Well, welcome to zany Bastille Day (July 14), and the chaos that ensued on le Tour de France on Mont Ventoux today — with the yellow jersey farcically running up the mountain on more than ludicrous shoes with rigid carbon fiber soles and underneath clips. Well done, childish and irresponsible spectators. Mayhem, where it should not be.

I deeply adore lamb shanks, as you might note from just perusing this site.

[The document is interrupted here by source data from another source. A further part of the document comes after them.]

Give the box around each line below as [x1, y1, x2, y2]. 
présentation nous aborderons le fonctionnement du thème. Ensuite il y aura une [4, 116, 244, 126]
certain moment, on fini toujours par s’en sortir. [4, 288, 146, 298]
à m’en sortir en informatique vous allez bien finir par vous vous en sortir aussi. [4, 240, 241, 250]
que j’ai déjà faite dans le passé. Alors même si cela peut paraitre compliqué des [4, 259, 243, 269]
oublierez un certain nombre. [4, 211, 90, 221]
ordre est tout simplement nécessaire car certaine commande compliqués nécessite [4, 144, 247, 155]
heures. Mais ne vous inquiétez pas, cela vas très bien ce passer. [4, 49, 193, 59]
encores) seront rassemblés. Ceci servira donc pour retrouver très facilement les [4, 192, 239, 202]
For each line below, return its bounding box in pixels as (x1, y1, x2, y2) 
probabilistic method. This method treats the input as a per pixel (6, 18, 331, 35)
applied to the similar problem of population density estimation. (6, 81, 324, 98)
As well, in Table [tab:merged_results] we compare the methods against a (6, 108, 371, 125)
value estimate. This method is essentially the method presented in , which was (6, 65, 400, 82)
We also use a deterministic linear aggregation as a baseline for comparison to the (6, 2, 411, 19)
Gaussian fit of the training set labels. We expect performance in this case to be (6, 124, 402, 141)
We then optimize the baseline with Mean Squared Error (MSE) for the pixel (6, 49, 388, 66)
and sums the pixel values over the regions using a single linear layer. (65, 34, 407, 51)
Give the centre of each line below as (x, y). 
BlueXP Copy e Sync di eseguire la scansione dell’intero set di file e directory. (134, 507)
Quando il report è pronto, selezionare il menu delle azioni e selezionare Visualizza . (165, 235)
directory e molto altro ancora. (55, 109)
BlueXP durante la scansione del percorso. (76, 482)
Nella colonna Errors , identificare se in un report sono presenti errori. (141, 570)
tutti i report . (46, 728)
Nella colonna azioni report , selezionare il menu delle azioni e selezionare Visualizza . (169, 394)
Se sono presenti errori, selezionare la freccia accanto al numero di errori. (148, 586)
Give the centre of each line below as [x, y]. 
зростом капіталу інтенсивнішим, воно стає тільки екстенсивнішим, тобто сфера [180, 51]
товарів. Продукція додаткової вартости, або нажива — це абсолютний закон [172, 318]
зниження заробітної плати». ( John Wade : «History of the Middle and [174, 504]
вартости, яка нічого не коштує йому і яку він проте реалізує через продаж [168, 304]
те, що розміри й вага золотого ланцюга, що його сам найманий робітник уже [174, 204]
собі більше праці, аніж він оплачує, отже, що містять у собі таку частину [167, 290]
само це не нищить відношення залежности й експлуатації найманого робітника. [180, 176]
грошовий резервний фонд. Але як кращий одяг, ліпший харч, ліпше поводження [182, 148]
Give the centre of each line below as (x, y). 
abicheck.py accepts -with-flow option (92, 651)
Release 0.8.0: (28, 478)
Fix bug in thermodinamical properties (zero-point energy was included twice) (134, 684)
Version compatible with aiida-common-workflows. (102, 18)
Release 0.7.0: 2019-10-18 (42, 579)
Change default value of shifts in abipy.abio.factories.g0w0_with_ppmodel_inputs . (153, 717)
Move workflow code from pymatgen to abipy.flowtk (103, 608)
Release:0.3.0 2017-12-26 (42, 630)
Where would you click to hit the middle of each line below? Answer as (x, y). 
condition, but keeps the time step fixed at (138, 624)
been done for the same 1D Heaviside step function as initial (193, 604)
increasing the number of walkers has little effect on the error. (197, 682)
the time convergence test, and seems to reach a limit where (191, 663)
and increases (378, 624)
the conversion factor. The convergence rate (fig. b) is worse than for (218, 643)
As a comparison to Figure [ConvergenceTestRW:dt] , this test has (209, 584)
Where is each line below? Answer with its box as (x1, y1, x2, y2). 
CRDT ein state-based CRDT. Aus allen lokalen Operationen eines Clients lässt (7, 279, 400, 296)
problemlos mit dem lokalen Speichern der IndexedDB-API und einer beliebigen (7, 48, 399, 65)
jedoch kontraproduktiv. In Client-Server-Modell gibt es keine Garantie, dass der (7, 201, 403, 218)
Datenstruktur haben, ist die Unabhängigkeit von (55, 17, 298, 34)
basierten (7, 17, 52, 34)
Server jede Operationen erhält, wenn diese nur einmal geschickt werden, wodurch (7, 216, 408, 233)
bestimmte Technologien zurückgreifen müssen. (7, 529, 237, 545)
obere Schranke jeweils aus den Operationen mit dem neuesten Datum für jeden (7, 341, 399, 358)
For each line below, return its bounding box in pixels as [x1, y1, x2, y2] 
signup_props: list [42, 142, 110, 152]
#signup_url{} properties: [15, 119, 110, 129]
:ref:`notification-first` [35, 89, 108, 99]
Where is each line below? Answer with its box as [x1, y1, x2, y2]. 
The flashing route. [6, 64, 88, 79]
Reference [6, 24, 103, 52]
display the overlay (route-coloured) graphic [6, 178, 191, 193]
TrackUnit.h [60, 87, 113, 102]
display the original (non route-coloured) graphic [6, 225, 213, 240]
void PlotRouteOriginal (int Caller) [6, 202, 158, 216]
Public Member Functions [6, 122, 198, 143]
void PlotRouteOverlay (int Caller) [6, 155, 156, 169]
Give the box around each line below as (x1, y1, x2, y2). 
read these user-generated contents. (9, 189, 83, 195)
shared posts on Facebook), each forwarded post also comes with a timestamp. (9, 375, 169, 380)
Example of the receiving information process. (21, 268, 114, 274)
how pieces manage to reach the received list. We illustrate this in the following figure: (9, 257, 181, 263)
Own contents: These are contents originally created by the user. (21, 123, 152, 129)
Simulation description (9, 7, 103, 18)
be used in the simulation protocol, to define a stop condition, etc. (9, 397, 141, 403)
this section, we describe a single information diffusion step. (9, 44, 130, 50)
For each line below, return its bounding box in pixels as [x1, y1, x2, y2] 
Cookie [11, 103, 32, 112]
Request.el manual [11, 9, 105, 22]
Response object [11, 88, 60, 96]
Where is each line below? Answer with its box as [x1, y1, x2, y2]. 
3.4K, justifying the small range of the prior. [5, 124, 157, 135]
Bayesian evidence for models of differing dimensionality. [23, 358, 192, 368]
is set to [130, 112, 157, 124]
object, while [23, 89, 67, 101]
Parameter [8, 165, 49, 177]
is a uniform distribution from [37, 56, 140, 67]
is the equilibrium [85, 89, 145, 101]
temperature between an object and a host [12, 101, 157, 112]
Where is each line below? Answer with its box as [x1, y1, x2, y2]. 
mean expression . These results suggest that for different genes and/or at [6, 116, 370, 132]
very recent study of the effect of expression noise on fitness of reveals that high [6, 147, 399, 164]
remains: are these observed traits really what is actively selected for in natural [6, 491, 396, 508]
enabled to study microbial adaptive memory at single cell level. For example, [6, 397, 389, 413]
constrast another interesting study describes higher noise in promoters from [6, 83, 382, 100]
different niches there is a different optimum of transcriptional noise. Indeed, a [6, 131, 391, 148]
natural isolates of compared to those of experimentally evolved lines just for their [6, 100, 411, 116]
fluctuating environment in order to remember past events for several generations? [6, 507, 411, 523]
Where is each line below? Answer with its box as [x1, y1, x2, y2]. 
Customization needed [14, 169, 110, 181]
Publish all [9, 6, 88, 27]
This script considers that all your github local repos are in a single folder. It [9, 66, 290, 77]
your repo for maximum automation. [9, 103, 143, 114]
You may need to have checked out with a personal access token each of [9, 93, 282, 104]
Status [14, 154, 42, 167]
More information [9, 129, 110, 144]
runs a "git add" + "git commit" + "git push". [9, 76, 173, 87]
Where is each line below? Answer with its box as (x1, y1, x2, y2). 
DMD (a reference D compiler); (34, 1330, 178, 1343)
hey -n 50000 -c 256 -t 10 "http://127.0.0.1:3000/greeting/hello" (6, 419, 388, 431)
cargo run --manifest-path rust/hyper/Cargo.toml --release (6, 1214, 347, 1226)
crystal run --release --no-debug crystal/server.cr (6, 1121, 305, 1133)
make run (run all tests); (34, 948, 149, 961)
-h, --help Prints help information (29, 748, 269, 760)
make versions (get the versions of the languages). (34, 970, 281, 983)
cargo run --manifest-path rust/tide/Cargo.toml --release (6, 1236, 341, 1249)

These opulent, yet bourgeois, lamb shanks somehow remind me of and even obsoletely yearn for  Joséphine Baker’s savory, almost sugary brown legs, loins, oh so fine buttocks and breasts, and my country’s (France’s) mutual passion with her.  I do have an American passport, but call France “home” especially during these baffling and bewildering Drumpfesque days.

Of humble beginnings in St. Louis (born Freda Josephine McDonald), she was a hit in New York City, but sailed to Paris and became a divine, silken, and often sensual even erotic, African American captivating dancer.  Mlle. ou Mme. Baker hit her apex, her pinnacle in Paris and perhaps was bisexual.  She also performed for troops and was even a spy for her adopted land, France, during World War II. She hid weapons and smuggled documents across the border, tucking them beneath gowns and other undergarmets.  After the war, she was bestowed upon with the Croix de Guerre, Rosette de la Resistance, and Chevalier de la Legion d’Honneur.

Before and after she also took Europe by storm, was adored by so many, often referred to as the Black Venus, Black Pearl and Creole Goddess.  Ernest Hemingway dubbed her “the most sensational woman anyone ever saw.”  Who could forget the Danse Sauvage or the bananas and plumes she so scantily and exotically wore?  Due to rampant racism at home, Joséphine Baker became a legal denizen of France, speaking two tongues, and ultimately gave up her American citizenship. There, she became perhaps the most renowned ex-pats of France.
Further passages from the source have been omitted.